В контексте этих ориентаций Софи Вудворд и Том Фишер (Woodward & Fisher 2014) исследуют способность одежды влиять на телесный и эмоциональный опыт. Они рассматривают одежду в качестве агента в сложном сенсорном взаимодействии с телесным «я», утверждая, что, «несмотря на сдвиг в сторону феноменологического подхода к воплощенной моде <…> также наблюдается недостаток внимания к способам ношения и изготовления модных вещей с точки зрения мультисенсорности, где материал стоял бы на первом месте (Ibid.: 12). Они пишут о чувственной и материальной природе одежды, о том, как одежда поддерживает намерение и препятствует ему. Описывая неудачи в моде, они отмечают, что тактильное ощущение дискомфорта в какой-либо вещи может привести к тому, что предмет одежды будет задвинут на дальнюю полку платяного шкафа.
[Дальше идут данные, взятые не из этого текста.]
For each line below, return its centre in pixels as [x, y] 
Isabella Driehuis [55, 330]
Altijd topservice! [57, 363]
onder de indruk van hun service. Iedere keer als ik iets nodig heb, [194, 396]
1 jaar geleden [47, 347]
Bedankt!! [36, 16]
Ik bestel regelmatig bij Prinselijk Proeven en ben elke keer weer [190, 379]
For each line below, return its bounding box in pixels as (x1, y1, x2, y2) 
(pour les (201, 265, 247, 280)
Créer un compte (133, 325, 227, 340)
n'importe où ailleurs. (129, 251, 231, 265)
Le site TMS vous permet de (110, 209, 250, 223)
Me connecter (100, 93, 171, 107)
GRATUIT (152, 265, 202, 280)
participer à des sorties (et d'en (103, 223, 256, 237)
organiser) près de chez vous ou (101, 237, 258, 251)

В исследованиях Вудворд и Фишера подчеркивается материальная агентность одежды: ее способность через форму – а не значение – влиять на телесный и воплощенный опыт. Согласно их наблюдениям,

одежда в удачном сочетании, которую женщина носит и в которой чувствует себя комфортно, через свою материальность эффективно воплощает намерения этого человека. И наоборот, когда наряд неудачный, материальность одежды может помешать намерениям женщин: кожаная юбка, которая, как они надеялись, придаст им сексапил, вместо этого может заставить их выглядеть перегретыми и потными (Ibid.: 4–5).
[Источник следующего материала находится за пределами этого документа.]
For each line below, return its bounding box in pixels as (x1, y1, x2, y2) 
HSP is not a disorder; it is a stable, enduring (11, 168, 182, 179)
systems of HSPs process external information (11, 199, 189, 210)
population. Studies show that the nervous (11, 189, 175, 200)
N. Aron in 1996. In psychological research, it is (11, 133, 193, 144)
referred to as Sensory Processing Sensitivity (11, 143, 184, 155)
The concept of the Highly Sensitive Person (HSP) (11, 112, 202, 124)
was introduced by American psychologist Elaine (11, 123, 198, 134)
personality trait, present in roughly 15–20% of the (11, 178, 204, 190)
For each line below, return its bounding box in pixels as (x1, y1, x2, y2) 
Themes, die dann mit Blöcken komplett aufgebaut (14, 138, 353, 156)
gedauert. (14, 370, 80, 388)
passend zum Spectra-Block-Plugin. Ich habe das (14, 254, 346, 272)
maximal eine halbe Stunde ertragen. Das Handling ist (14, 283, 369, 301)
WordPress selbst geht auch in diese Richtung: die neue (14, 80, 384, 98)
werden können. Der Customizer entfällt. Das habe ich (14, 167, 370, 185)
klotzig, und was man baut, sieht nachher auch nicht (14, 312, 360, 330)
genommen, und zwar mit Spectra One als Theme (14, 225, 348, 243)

Этот потенциальный дискомфорт, будь то психический или физический, занимает центральное место как при выборе одежды, так и в тактильных ощущениях от ношения: мы часто ищем одежду, которая нам «подходит», будь то стилистически или физически (см.: Eco 1986).
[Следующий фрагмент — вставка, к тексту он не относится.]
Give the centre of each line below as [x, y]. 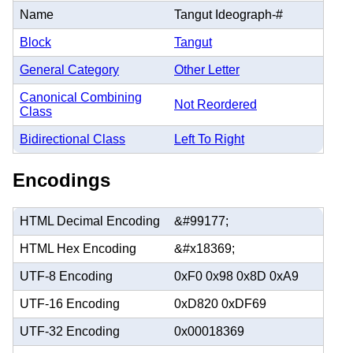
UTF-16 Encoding [70, 303]
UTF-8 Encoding [66, 276]
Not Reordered [216, 104]
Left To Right [209, 139]
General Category [69, 69]
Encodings [61, 180]
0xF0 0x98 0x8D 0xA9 [236, 276]
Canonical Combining [81, 97]
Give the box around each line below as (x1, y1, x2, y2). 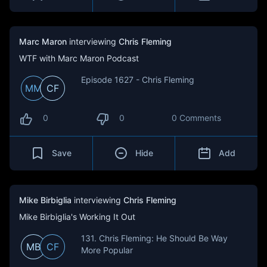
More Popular (81, 245, 133, 255)
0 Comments (172, 113, 221, 123)
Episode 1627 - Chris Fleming (81, 74, 194, 85)
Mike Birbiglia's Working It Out (19, 212, 135, 222)
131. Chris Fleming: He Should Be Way (81, 233, 228, 243)
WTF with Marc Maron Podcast (19, 53, 139, 63)
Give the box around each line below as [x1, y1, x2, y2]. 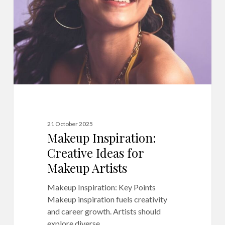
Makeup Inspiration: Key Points [47, 182, 156, 192]
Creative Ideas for [47, 145, 144, 161]
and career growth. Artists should [47, 206, 161, 216]
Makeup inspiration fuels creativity [47, 194, 167, 204]
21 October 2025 [47, 120, 93, 128]
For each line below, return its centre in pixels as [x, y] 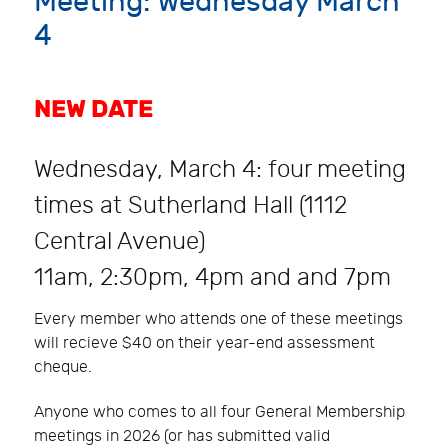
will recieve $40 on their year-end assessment [204, 344]
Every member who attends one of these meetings [218, 320]
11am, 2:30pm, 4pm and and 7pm [212, 278]
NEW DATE [93, 110]
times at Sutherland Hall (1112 [190, 206]
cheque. [63, 368]
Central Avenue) [120, 242]
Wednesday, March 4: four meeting [220, 170]
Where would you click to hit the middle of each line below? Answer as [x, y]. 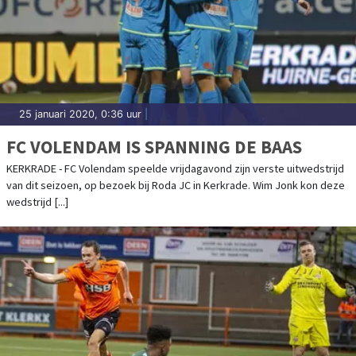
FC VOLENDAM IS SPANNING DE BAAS [154, 146]
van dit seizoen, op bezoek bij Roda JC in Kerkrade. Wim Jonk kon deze [176, 185]
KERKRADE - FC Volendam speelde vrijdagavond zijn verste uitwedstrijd [175, 168]
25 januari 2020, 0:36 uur [80, 114]

Для выявления сенсорных и материальных аспектов ношения одежды в своем исследовании Вудворд использует разные методы. В частности, в объектно-ориентированных интервью, где присутствует обсуждаемый предмет гардероба, который рассматривают или держат в руках, тактильное взаимодействие стимулирует обсуждение, воспоминания и размышления. Аналогичным образом, исследовательница сенсорного аспекта моды Сара Чон-Кван (Chong-Kwan 2017) пытается сопоставить многочисленные сенсорные и эмоциональные аффекты одежды. Опираясь на объектно-ориентированные интервью Вудворд (Woodward 2015) и сенсорную этнографию Пинк (Pink 2005; Pink 2015), Чон-Кван исследует, «как сенсорное взаимодействие с одеждой влияет как на материальность предметов одежды, так и на участников, провоцируя определенное поведение, мысли, воспоминания и эмоции» (Chong-Kwan 2017: 2). Отказываясь рассматривать визуальный аспект моды, Чон-Кван стремится зафиксировать то, как одежда заставляет себя чувствовать тех, кто ее носит, и тех, кто ее не носит, исследуя аффекты, вызываемые текстурами и запахами.


1.8. «Складка» 4. 2013


Чон-Кван подчеркивает сложность передачи этих переживаний средствами языка и то, с каким трудом ее собеседники пытались сформулировать свои ощущения:

Интервью выявили отсутствие подходящего языка для четкого выражения определенных типов сенсорного опыта. Часто участники затруднялись объяснить свой опыт. Такое случалось, когда речь шла о нескольких сенсорных модальностях, и в результате участники не могли определить отдельные сенсорные модальности, описывая вместо этого более целостное общее «ощущение», «чувство» или «сущность» (Ibid.: 25).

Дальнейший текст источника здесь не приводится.